Yeah, my beautiful but evil cat. She's a piece of work. Friendly when it suits her, food treats and so on. She does sometimes sit on my lap for as much as a minute or two. She's not a Maine ****, I don't think. Her actual heritage is in question. A couple of days after loosing my 14 year old 3 pound yorkie, still sad about that, the local vet called me and asked if I'd foster four, four week old kittens someone had found. She's the only one nobody wanted, so I figured what the heck. She needed a home, I sure wasn't going to put her down or out. I've always figured she was a generic domestic short hair suitable for every day petting, when she approves. She is really beautiful and we've come to an understanding, of sorts and on her terms. 

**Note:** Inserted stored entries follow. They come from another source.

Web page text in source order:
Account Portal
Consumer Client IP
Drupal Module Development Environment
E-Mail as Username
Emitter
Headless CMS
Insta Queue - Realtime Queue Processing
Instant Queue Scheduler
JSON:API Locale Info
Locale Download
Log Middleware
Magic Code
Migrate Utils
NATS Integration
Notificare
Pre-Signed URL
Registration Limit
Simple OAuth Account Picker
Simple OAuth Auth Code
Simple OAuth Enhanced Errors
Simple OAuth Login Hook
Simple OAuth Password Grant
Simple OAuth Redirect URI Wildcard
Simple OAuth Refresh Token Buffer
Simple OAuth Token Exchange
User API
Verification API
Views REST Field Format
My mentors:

I hope this thread keeps running. I'm really interessted in other people's experiences. My entire day today was tied up in flood issues. 

Take care,
Moose
Opps, Just realized, sorry for the hijack.


----------



## Moose33 (Jan 1, 2011)

http://www.fema.gov/library/viewRecord.do?id=2954

It dawned on me today how easy this would've been. If you go to the FEMA Mandatory Purchase of Flood Insurance Guide pages 14 through 18 it outlines quite a bit about the LOMA/LOMR process. This 2007 guide is the most recent. IIRC 2007 was the last time any of the rules changed. Now you all get to see what I have my head buried in every day.

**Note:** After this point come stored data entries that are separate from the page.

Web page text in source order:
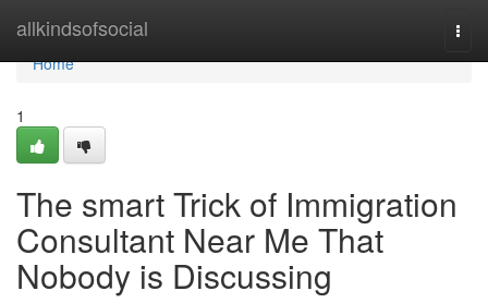
allkindsofsocial
Home
Home
1
The smart Trick of Immigration
Consultant Near Me That
Nobody is Discussing

It seemed like some folks were interested so I thought I'd offer one more bit of information.
Take care,
Moose


----------



## fondini (Mar 18, 2012)

I have seen a house that got 4foot of water in it,and it was around 8 miles from the river. It just so happened that was the way the land channeled it. It was sad because they had no flood insurance so had to bear the cost themselves. That was the so called 100 year flood, it was nasty. So check your topographical maps closely!


----------